Para el segundo paso que contiene la PCR, se preparó una mezcla de PCR combinando 200 μL de PPC (cóctel de cebadores de PCR), 200 μL de i501, 200 μL de i507 y 400 μL de NPM (reactivos suministrados en el kit estándar de preparación de bibliotecas de ADN Nextera). A continuación, se añadieron 25 μL de esta mezcla a cada una de las alícuotas de reacción de marcaje de 25 μL de la placa de PCR, se mezclaron con una pipeta y se devolvieron al termociclador. El gradiente de temperatura entre 72 °C y 95 °C se generó a través de las 12 columnas de la placa y se mantuvo durante 1 min, la placa se incubó a 72 °C durante 5 min seguido de 98 °C durante 30 s. Después de este paso de llenado de huecos-desnaturalización, se realizaron 5 ciclos de PCR especificados en el método de preparación de bibliotecas de ADN Nextera. A continuación se centrifugó la placa a 1000 g durante 5 min a 4 °C. Cada reacción amplificada de marcación-PCR se purificó a continuación utilizando una placa de 96 pocillos Zymo Clean and Concentrator y se eluyó con 25 μL de Tris 10 mM, pH 8,0. Se preparó un triplicado de muestra de control negativo siguiendo el protocolo de marcaje estándar, incluyendo la limpieza de Zymo para eliminar la transpoasa Tn5, pero sin el paso de PCR. Se preparó un triplicado de control positivo siguiendo el protocolo de marcaje estándar, incluyendo la limpieza Zymo para eliminar la transposasa Tn5 y el paso de PCR para amplificar el ADN marcado. A continuación, todos los productos de ADN purificados se diluyeron 1:10 en Tris 10 mM, pH 8,0 y se cuantificaron utilizando Picogreen y un estándar de ADN lambda.
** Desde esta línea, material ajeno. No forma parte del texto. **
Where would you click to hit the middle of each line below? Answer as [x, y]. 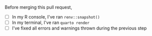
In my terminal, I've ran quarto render [50, 22]
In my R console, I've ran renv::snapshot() [56, 17]
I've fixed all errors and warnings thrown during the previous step [79, 28]
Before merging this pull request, [38, 7]
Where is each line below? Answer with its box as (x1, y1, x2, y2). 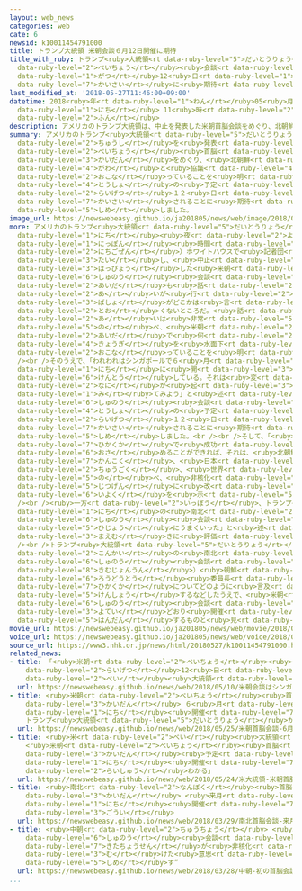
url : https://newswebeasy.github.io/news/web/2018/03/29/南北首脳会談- (17, 816, 283, 825)
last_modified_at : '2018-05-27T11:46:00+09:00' (9, 88, 191, 97)
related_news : (9, 649, 63, 658)
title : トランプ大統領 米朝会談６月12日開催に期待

Los resultados demostraron que la Tn5 estándar se desprende del ADN marcado y, por lo tanto, permite el posterior relleno de huecos y las reacciones de PCR a 74,2 °C, mientras que la Tn5-059 lo hace a 76,6 °C (archivo adicional 3: Figura S2). La mayor temperatura requerida para Tn5-059 indica un complejo de unión al ADN más estable.